A single number is required: how many lines of the listing below include the word "Where".
Top of Provided records
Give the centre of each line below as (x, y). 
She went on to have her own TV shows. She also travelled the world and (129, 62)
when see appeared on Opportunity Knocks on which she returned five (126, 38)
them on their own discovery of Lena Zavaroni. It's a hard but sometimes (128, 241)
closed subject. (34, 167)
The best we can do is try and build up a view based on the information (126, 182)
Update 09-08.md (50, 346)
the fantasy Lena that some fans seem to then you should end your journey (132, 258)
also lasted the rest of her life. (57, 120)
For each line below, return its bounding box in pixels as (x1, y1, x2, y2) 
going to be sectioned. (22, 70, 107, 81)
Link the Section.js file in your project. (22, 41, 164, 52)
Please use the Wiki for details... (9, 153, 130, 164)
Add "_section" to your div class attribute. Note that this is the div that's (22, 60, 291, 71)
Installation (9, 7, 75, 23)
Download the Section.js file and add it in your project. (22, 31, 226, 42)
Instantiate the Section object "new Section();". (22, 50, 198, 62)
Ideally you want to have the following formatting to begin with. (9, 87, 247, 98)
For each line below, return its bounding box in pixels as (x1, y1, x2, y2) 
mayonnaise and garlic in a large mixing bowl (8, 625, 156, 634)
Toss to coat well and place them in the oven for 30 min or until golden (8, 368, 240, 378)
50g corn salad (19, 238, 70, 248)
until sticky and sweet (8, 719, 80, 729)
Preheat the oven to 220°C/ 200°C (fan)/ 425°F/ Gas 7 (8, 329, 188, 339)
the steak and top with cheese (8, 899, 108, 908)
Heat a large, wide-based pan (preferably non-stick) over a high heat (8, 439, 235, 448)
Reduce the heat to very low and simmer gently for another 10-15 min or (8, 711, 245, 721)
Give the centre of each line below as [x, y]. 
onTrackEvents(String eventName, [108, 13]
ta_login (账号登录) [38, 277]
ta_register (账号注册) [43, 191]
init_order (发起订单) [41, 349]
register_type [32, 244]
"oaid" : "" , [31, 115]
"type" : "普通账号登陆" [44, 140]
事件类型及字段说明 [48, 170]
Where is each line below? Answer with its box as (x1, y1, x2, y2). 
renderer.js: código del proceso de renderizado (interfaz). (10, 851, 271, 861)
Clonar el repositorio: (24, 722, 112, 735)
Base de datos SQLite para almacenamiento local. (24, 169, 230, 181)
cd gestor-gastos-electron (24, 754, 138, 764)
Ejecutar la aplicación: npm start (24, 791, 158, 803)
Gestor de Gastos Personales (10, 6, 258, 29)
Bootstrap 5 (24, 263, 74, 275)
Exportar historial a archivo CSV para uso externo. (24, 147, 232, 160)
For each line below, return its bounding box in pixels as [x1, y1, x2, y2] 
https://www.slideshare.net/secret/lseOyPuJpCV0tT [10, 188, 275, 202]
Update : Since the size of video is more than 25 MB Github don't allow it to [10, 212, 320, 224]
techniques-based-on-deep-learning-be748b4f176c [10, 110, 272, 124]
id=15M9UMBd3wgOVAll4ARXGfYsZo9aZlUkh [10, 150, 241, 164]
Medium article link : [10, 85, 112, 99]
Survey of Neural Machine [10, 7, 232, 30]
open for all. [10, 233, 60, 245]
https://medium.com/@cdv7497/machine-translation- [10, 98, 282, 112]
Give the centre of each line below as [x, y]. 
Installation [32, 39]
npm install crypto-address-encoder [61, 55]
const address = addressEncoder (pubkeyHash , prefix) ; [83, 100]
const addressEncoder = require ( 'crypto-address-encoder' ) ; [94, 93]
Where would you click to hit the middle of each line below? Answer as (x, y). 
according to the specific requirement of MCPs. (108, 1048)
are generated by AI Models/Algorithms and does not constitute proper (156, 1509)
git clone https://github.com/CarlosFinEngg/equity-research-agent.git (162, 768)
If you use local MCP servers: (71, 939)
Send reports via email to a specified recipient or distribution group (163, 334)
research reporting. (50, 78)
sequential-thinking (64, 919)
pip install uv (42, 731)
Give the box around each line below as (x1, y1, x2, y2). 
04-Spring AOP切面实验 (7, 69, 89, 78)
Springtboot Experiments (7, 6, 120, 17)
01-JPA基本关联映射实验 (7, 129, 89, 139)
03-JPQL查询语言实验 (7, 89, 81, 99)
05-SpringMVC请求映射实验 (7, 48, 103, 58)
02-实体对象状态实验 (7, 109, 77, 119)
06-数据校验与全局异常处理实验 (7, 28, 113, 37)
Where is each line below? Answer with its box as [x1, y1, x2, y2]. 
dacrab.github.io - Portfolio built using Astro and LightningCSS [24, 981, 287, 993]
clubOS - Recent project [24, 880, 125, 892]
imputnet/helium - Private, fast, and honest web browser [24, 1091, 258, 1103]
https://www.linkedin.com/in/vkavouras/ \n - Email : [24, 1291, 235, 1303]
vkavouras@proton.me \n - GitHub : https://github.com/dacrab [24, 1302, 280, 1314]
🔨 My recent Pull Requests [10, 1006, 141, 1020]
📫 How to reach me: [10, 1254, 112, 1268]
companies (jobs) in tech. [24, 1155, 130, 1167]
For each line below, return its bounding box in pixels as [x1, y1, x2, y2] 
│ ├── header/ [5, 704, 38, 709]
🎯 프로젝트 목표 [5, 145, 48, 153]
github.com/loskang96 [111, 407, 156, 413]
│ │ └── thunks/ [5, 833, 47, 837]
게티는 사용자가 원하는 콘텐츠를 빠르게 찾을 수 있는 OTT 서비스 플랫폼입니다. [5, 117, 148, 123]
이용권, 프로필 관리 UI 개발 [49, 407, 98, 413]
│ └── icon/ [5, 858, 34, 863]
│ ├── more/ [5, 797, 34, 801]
Bottom of Provided records
Exercise answer:
3